◆ **Exercise aim**:
Going down the listing below, print exactly each line from the one with "in situ , uma" up to and including the one with "por Anáise por", and skip the rest.

[[ Provided records, beginning ]]

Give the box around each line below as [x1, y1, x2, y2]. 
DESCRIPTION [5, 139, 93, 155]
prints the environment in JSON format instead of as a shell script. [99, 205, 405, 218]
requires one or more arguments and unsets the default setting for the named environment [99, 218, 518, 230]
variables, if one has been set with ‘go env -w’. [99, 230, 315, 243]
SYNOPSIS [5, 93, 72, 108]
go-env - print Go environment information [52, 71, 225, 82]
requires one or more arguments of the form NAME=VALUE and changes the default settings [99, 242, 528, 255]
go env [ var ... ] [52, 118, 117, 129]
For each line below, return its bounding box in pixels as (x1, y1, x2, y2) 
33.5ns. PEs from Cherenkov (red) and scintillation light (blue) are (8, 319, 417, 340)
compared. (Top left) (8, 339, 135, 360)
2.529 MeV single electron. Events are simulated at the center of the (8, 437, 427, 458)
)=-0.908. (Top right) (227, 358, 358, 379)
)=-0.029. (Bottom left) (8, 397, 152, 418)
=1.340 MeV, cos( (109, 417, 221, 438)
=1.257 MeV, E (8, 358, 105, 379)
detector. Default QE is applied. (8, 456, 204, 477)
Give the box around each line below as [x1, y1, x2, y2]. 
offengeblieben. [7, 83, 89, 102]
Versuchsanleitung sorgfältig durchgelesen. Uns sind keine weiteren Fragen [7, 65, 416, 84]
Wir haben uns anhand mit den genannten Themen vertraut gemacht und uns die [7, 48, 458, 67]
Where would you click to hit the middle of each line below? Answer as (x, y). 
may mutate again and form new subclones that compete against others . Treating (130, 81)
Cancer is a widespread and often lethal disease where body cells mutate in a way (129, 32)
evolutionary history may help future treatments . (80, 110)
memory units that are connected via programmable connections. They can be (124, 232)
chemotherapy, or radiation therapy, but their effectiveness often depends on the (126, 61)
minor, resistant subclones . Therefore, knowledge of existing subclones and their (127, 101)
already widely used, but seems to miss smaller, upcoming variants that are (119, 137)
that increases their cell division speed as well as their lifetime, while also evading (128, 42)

[[ Provided records, end ]]
[[ Provided records, beginning ]]

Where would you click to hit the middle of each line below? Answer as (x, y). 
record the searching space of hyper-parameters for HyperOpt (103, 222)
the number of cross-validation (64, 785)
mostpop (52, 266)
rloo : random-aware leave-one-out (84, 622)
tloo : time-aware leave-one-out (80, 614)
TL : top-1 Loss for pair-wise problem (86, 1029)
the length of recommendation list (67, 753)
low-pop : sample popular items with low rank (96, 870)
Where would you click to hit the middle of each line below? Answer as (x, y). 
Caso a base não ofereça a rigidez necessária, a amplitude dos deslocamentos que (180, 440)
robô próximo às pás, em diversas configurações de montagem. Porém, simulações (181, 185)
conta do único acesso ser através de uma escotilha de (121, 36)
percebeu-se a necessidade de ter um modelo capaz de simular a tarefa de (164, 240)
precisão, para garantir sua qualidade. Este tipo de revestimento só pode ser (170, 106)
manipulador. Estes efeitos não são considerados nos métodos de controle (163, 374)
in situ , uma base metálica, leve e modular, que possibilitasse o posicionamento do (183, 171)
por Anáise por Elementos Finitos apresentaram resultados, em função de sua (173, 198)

[[ Provided records, end ]]
[[ Provided records, beginning ]]

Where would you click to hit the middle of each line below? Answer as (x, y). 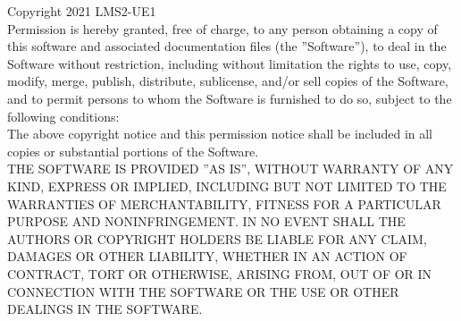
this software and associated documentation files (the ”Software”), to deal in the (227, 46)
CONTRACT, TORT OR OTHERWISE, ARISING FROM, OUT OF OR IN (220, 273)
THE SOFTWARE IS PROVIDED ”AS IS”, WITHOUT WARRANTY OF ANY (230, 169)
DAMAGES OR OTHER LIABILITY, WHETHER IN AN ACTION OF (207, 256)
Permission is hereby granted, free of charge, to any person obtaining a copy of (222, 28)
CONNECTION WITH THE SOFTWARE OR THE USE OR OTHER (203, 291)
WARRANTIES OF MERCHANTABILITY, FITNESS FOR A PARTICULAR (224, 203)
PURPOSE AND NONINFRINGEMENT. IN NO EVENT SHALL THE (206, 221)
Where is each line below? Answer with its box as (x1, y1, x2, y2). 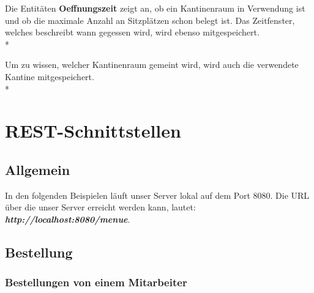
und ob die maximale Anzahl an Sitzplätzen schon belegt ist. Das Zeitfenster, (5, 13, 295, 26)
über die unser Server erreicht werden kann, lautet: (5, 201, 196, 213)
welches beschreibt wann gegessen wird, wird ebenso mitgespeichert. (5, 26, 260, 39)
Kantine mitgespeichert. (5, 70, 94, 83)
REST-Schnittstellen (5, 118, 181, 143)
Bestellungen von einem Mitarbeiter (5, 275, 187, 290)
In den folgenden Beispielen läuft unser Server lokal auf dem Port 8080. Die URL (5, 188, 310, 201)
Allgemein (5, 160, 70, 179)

[[ Provided records, end ]]

◆ **Written answer**:
in situ , uma base metálica, leve e modular, que possibilitasse o posicionamento do (183, 171)
por Anáise por Elementos Finitos apresentaram resultados, em função de sua (173, 198)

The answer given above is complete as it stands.